Friday, January 6, 2012

The Obesity Epidemic: When Biology and Culture Conspire Against Us

What We Eat or What We Are?

Tara Parker-Pope’s recent cover story in The New York Times Magazine, “The Fat Trap: Do You Have to be Superhuman to Lose Weight?” describes what is fast becoming canon: that modern culture has unmasked in our evolutionary biology a genetic propensity to defend against scarcity and starvation by retaining excess fat.

Research that documents weight plateaus for dieters, and biological differences between obese subjects and others is allowing us to assemble a picture of the human animal as metabolically hard-wired to conserve or regain weight -- especially after it has been reprogrammed by periods of obesity. Research also lends strong support to genetic differences in the degree to which individuals may be prone to obesity based on innate metabolism, food addictions, or other epigenetic factors.

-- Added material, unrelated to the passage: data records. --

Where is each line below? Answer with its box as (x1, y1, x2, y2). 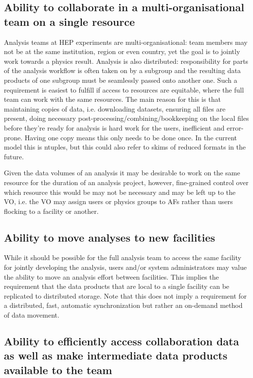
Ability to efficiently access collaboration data (4, 334, 239, 349)
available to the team (4, 362, 112, 377)
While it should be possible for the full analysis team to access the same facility (4, 252, 241, 263)
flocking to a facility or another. (4, 206, 99, 216)
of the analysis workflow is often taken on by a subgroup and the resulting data (4, 65, 241, 76)
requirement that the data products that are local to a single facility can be (4, 281, 230, 291)
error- (227, 122, 244, 132)
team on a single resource (4, 14, 135, 29)
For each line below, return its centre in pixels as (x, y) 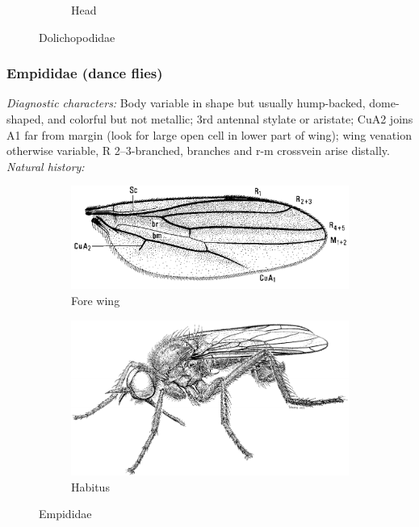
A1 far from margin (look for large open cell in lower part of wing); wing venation (209, 134)
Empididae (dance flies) (85, 73)
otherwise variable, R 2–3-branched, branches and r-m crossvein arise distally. (198, 151)
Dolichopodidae (77, 37)
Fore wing (96, 300)
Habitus (90, 486)
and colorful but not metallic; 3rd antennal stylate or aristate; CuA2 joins (230, 119)
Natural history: (46, 166)
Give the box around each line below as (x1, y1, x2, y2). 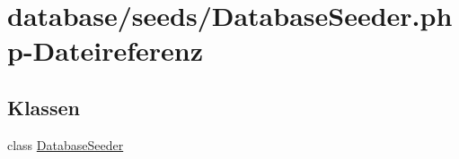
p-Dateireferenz (7, 32, 204, 69)
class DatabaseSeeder (7, 135, 124, 154)
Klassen (7, 93, 80, 121)
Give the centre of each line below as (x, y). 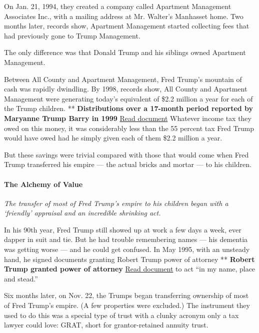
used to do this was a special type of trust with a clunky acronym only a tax (121, 315)
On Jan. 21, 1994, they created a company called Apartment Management (118, 6)
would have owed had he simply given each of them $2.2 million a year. (113, 138)
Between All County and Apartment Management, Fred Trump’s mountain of (123, 79)
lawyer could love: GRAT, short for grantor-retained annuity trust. (106, 325)
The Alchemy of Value (43, 184)
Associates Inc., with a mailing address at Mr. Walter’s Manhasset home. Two (124, 16)
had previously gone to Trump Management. (72, 35)
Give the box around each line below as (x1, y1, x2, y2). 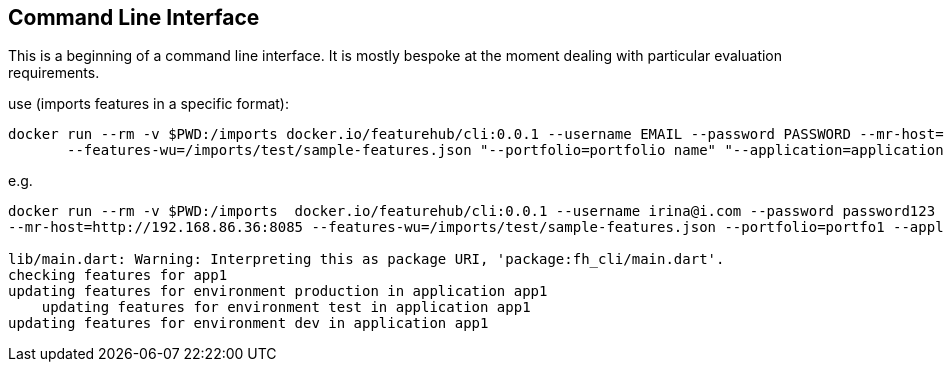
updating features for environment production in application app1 (8, 283, 548, 300)
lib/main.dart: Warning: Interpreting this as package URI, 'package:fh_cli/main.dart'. (8, 251, 725, 268)
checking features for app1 (8, 267, 228, 284)
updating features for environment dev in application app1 (8, 315, 489, 332)
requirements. (8, 64, 100, 82)
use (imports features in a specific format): (8, 95, 289, 113)
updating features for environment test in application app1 (41, 299, 531, 316)
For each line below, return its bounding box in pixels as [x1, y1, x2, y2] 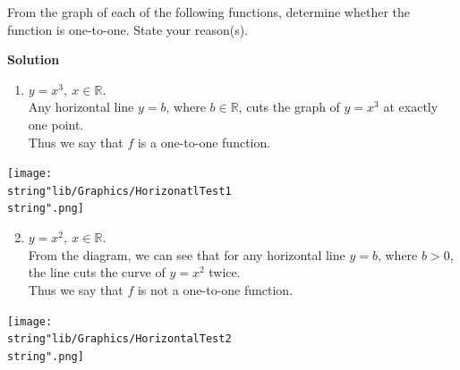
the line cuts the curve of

Many frustrated dieters will find redemption in that thesis -- as, clearly, does Parker-Pope, whose article is unusually solipsistic for a card-carrying science writer. It is really a lamentation … which just goes to show how intractable and all-consuming this problem truly is for those of us who live in societies of plenty.

Dim Prospects for Cure

It turns out that when culture and biology team up, they have the potential to do great mischief together. Modern obesity and modern terrorism both demonstrate how aspects of our basic nature can be potentiated by forces of culture -- including both the Big Mac and the Internet -- to produce negative outcomes.

Under the broad heading of “lifestyle,” we see the simultaneous effects of many phenomena that all work to pack on the pounds: transportation and technology that keep us sedentary; an oversupply of cheap, addictive calories; and permissive attitudes concerning where, when, and how we eat. Among other factors, less often discussed but also quite relevant, are the impulse to use high-calorie food as compensation for social deprivations or economic inequities, and the peculiar elevation of food imagery in Western society to something very nearly pornographic. It turns out that the biochemistry of obesity is complex and still mysterious. Culture is too.

Unfortunately, we do not appear to be having much success manipulating biology right now, and future prospects seem no more promising. The pharmaceutical industry would love to see obesity addressed with a chronic therapy model -- and many patients probably would too -- but drugs have been remarkably unsuccessful in achieving safe, significant, and sustained weight loss, and the complexity of the problem (from a genetic or biochemical perspective) makes a magic bullet mechanism unlikely. In fact, it may be more plausible to look for ways to get dieters over the humps and hurdles intermittently than to medicate them chronically against the return of obesity.

Bariatric surgery is often offered up as a more effective alternative, and recent data suggest positive CV outcomes. But in a society where obesity is already commonplace, it seems reckless to endorse an approach that might make gastric bypass as ubiquitous as tonsillectomies used to be.

Fighting the Culture Wars


That leaves us with culture modification and behavior change -- an equally tall order but one with so many different levers to pull that the potential for meaningful effects might actually exceed the benefits of drug chemistry. The relative success of commercial programs like Weight Watchers suggests that dietary strategies may come closest to cracking the code when they parlay basic portion control, social reinforcement, and structured behavior in equal measure. This all passes for common sense, but in order for more of us to achieve greater mastery over our environment and our metabolism, we need some important things to happen:
  • As a society and as individuals, we have to acknowledge that, whatever the causes, obesity is a preventable illness, not a preordained destiny, and that it ultimately reflects an imbalance between calorie supply and demand.
  • We have to recognize that childhood obesity is exceptionally dangerous because, like certain kinds of drug exposure, it may reset biochemical mechanisms and create metabolic memories that are very hard to erase.
  • As a result, we need to take a much more aggressive approach to nutritional intervention in schools -- woefully difficult at a time when we struggle to teach children to read, much less to eat.
  • We have to give it even higher priority as a health goal and look to promote more frequent (often uncomfortable) conversations between physicians and their patients on the subject of weight -- not fewer.
  • Even acknowledging that the genetics of obesity are interesting and worthy of study, we need to dedicate adequate resources to studying what kinds of behavioral manipulations work best.
  • We need to direct an even greater amount of research toward nutrition and the way various foods tend to stoke or suppress the metabolism.
  • Armed with that kind of insight, we need to foster an approach that treats behavior modification programs as a reimbursable therapy, not just an option for motivated patients.

As to articles like Parker-Pope’s, people who struggle with weight should be treated compassionately and respectfully but it’s important not to spend too much time in the comforting arms of biological self-justification. We need to move on from there.